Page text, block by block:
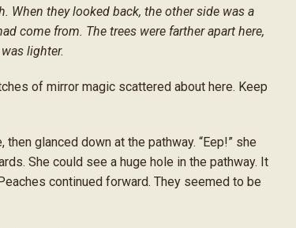
When they looked back, the other side was a
come from. The trees were farther apart here,
lighter.
of mirror magic scattered about here. Keep
glanced down at the pathway. “Eep!” she
She could see a huge hole in the pathway. It
continued forward. They seemed to be
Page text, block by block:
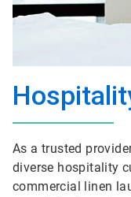
As a trusted
diverse hospitality
commercial linen
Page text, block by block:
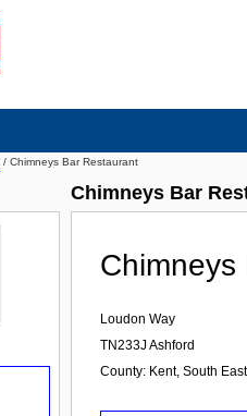
/ Chimneys Bar Restaurant
Chimneys Bar
Chimneys
Loudon Way
TN233JAshford
County: Kent, South East
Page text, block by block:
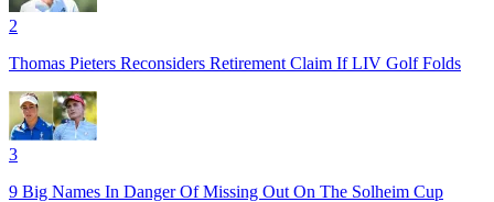
2
Thomas Pieters Reconsiders Retirement Claim If LIV Golf Folds
3
9 Big Names In Danger Of Missing Out On The Solheim Cup
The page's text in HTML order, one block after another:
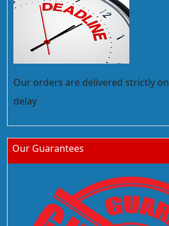
Our orders are delivered strictly
delay
Our Guarantees
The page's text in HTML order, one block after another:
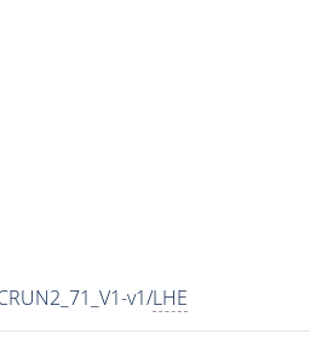
v1/LHE
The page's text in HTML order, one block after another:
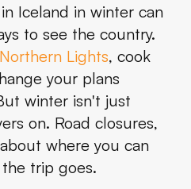
in Iceland
in Iceland
for Winter
During Winter
and Weather
Iceland in winter can
to see the country.
Northern Lights, cook
your plans
winter isn't just
on. Road closures,
where you can
trip goes.
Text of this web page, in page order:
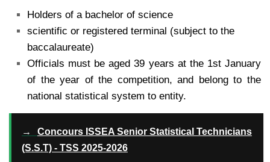
Holders of a bachelor of science
scientific or registered terminal (subject to the
baccalaureate)
Officials must be aged 39 years at the 1st January
of the year of the competition, and belong to the
national statistical system to entity.
→
Concours ISSEA Senior Statistical Technicians
(S.S.T) - TSS 2025-2026
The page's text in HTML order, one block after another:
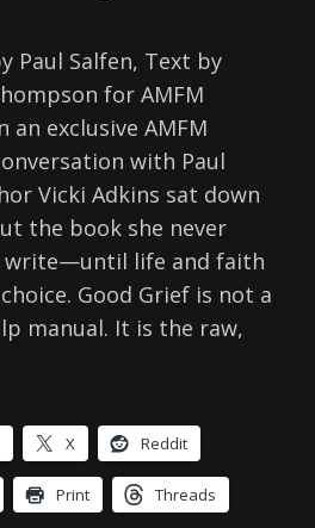
Paul Salfen, Text by
for AMFM
an exclusive AMFM
with Paul
Vicki Adkins sat down
the book she never
write—until life and faith
Good Grief is not a
manual. It is the raw,
X Reddit
Print Threads
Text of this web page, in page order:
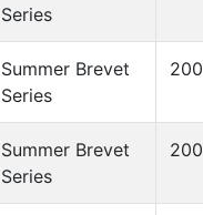
Series
Summer Brevet
Series
200
Summer Brevet
Series
200
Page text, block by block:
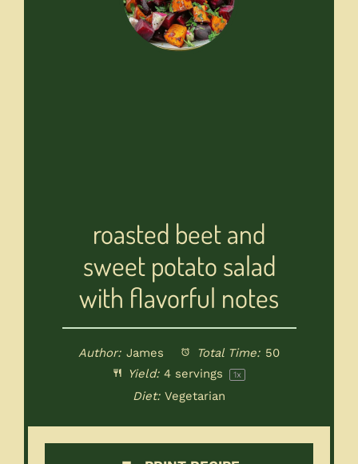
roasted beet and
sweet potato salad
with flavorful notes
Author: James Total Time: 50
Yield: 4 servings 1x
Diet: Vegetarian

- _Task description_:
Without including any picture, repeat the data exactly.

- _Response to the task_:
Page text, block by block:
When they looked back, the other side was a
come from. The trees were farther apart here,
lighter.
of mirror magic scattered about here. Keep
glanced down at the pathway. “Eep!” she
She could see a huge hole in the pathway. It
continued forward. They seemed to be
Page text, block by block:
As a trusted
diverse hospitality
commercial linen
Page text, block by block:
/ Chimneys Bar Restaurant
Chimneys Bar
Chimneys
Loudon Way
TN233JAshford
County: Kent, South East
Page text, block by block:
2
Thomas Pieters Reconsiders Retirement Claim If LIV Golf Folds
3
9 Big Names In Danger Of Missing Out On The Solheim Cup
The page's text in HTML order, one block after another:
Our orders are delivered strictly
delay
Our Guarantees
The page's text in HTML order, one block after another:
v1/LHE
The page's text in HTML order, one block after another:
in Iceland
in Iceland
for Winter
During Winter
and Weather
Iceland in winter can
to see the country.
Northern Lights, cook
your plans
winter isn't just
on. Road closures,
where you can
trip goes.
Text of this web page, in page order:
Holders of a bachelor of science
scientific or registered terminal (subject to the
baccalaureate)
Officials must be aged 39 years at the 1st January
of the year of the competition, and belong to the
national statistical system to entity.
→
Concours ISSEA Senior Statistical Technicians
(S.S.T) - TSS 2025-2026
The page's text in HTML order, one block after another:
Paul Salfen, Text by
for AMFM
an exclusive AMFM
with Paul
Vicki Adkins sat down
the book she never
write—until life and faith
Good Grief is not a
manual. It is the raw,
X Reddit
Print Threads
Text of this web page, in page order:
Series
Summer Brevet
Series
200
Summer Brevet
Series
200
Page text, block by block:
roasted beet and
sweet potato salad
with flavorful notes
Author: James Total Time: 50
Yield: 4 servings 1x
Diet: Vegetarian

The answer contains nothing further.